恍惚间,他听到了乌云下的银涛卷雪声,他如栖不定的寒鸦,抓住了一道桅杆。

未时,赫连玉悠悠然转醒,她慵懒着腰身,从床上迷迷瞪瞪爬了起来,打了个哈欠。

脚下软乎乎的,她踩了两脚,发觉不是冰冷坚硬的地面,慌乱垂眸,迎上一双黝黑纤长凤眸。

赫连玉赶紧跳开,直勾勾盯着常安的腿,“对不起,你没事吧?”

“奴才没事。”

“真没事?”赫连玉再三确定,免得常安日后腿上有疾,要拿她开刀。

常安摇摇头,低眉顺眼:“没事。”

“那我走了!”

赫连玉披上棉袍,踩上鞋子,往殿外跑,边跑边冲常安招手,背影娇俏灵动。

常安起身,整理榻上的棉被,棉被里,尚留有余温。

赫连玉有午间小憩的习惯,但赫连肃没有。

用过午膳,借由惩治了御膳房一众,他前往御书房,考察四皇子赫连迟近日的课业。

几个问题后,赫连肃倒算是满意,只是赫连迟有意藏拙,他面上看不出什么,心底却不免想起赫连玉的坦荡。

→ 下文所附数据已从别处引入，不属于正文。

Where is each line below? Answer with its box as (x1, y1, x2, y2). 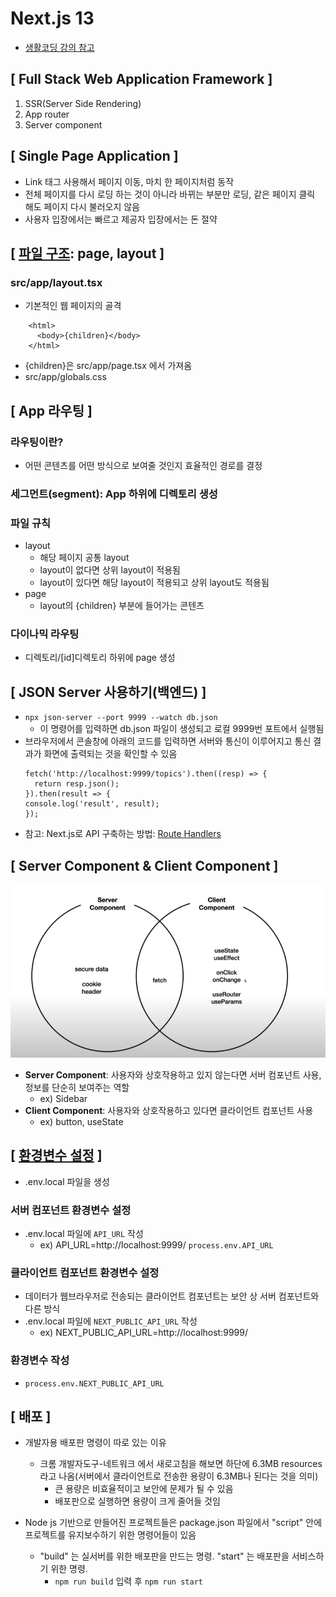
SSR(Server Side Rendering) (24, 97, 142, 109)
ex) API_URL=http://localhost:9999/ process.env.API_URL (39, 1239, 274, 1251)
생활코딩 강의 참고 (24, 41, 95, 53)
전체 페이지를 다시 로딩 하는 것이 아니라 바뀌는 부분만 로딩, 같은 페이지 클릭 (24, 188, 316, 200)
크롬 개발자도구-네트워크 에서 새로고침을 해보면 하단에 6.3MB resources (39, 1458, 323, 1470)
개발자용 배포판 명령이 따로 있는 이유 (24, 1437, 167, 1449)
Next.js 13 (10, 7, 95, 30)
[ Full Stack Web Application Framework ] (10, 71, 273, 88)
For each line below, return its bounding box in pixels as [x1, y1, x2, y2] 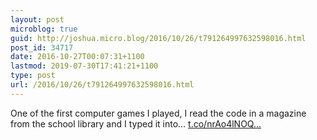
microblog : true [10, 24, 78, 34]
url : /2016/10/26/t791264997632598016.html [10, 80, 195, 90]
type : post [10, 71, 56, 81]
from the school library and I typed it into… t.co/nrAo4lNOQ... [10, 117, 262, 130]
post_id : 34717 [10, 42, 74, 53]
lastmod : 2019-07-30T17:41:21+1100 [10, 61, 159, 71]
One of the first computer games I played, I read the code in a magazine [10, 107, 307, 119]
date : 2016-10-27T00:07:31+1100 [10, 52, 145, 62]
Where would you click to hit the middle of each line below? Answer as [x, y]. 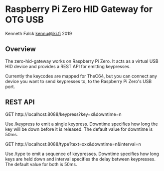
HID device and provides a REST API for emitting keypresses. [68, 66]
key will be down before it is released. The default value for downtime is [79, 129]
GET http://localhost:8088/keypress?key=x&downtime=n [63, 114]
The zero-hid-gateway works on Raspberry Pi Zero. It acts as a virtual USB [82, 61]
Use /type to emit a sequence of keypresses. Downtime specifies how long [82, 154]
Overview [21, 49]
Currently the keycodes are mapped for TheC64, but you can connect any [81, 76]
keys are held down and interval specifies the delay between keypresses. [81, 159]
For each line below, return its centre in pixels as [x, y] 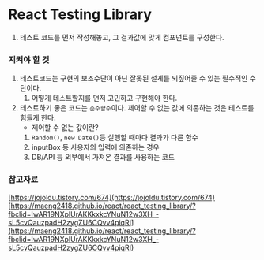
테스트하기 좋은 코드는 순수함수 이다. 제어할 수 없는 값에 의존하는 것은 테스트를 [137, 108]
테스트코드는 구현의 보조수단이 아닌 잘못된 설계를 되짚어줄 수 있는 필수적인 [134, 78]
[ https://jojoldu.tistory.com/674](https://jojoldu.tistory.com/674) [112, 197]
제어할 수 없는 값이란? [65, 128]
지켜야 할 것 [29, 59]
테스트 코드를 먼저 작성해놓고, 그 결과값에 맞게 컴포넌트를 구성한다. [122, 37]
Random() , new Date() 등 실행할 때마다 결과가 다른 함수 [115, 137]
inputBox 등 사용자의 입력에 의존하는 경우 [95, 147]
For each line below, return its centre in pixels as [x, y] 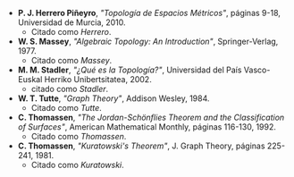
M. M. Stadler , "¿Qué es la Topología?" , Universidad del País [130, 70]
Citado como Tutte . [67, 108]
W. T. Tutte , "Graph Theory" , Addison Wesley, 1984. [113, 98]
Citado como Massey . [71, 60]
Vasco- [257, 70]
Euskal [30, 79]
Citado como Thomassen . [79, 136]
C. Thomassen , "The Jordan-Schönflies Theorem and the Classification [151, 117]
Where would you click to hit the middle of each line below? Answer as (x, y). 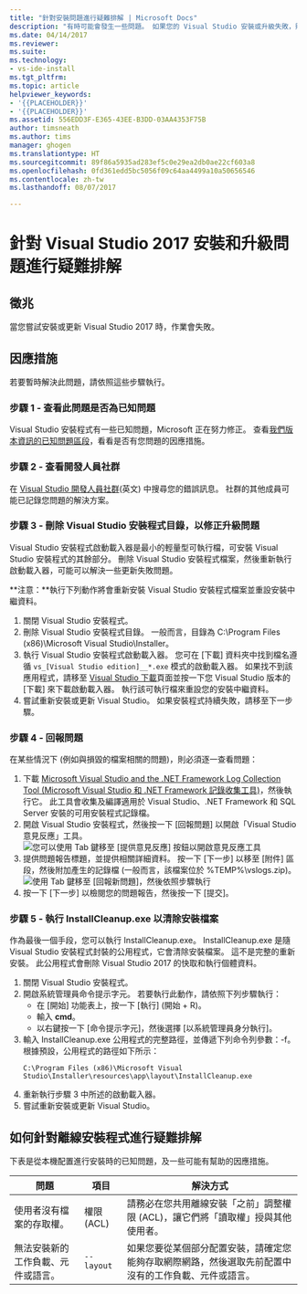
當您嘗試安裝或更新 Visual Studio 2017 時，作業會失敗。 (114, 327)
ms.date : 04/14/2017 (49, 35)
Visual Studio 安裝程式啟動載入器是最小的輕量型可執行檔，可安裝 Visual (144, 547)
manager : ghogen (40, 145)
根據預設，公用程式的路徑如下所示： (91, 1051)
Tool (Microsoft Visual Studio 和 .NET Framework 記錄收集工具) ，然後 (153, 790)
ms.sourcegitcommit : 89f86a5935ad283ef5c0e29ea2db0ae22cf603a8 (132, 162)
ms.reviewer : (34, 43)
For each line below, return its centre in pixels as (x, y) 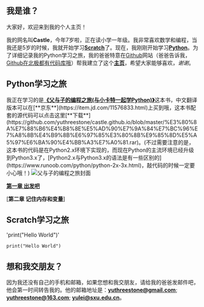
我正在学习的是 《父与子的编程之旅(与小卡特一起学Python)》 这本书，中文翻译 (102, 100)
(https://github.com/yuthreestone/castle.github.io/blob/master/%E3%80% (100, 122)
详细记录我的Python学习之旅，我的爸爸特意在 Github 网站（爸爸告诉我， (101, 55)
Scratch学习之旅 (38, 220)
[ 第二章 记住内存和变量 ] (36, 199)
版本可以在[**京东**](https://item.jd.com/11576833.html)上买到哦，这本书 (99, 107)
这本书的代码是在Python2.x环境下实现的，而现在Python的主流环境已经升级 (100, 150)
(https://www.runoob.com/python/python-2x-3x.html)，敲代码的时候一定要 (101, 165)
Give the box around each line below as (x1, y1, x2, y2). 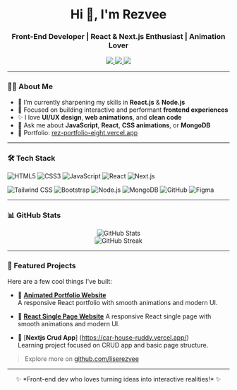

“读书患不多,思义患不明,最近和武大人有所学有所获,不错。”

赫连肃不怒自威,端坐桌前,夸赞了赫连迟一句,便让他退下。

“常海,送四皇子出去。”

常海与赫连迟退出御书房,赫连迟满肚子疑惑,不明白赫连肃突然召见自己,考察课业是为哪般。

“常公公,父皇近日似乎心情大好。”

“殿下有心了,许是陛下见到了新鲜事儿。”

常海没有明说,但也暗地里给赫连迟指明了方向。

确实有新鲜事能让陛下高兴,至于这个新鲜事是什么,就得靠赫连迟自己的能耐去查。

赫连迟冲常海微微点头,四下一看,“怎么没见小安子?”

“让殿下见笑了,小安子手脚不干净,奴才给打发出去,自寻生路了。”

赫连迟点头离开后,常海将与赫连迟的对话,一一复述给赫连肃。

赫连肃手里握着毛笔,在纸上泼洒几个大字——

温良恭俭让。

放下毛笔,赫连肃欣赏着纸上的字,而后掀眸望向常海:“你倒是心疼你那干儿子。”

常海扑通跪下,“奴才万死。”

“万死?死什么?”

赫连肃将墨宝递给伺候笔墨的小太监,阔步到常海跟前。

常海头死死扣在地上,“奴才揣度圣意,妄论天恩,奴才万死不辞。”

常海话一出,御书房伺候的小太监哗啦啦跪了一地,抖如筛糠。

“你倒是明白。”

赫连肃挥袖,迈步出了御书房,“不用跟着,好好反思你自个儿。”

常海磕头:“奴才恭送陛下。”

赫连肃走远后,常海被小太监搀扶起来。

“常公公,陛下这是生您气了?”

常海摇摇头,陛下哪里是冲他生气,分明是有不能撒气的人,而他又撞到了枪口上。

“去给小安子送点吃食、炭火,用你的份例。”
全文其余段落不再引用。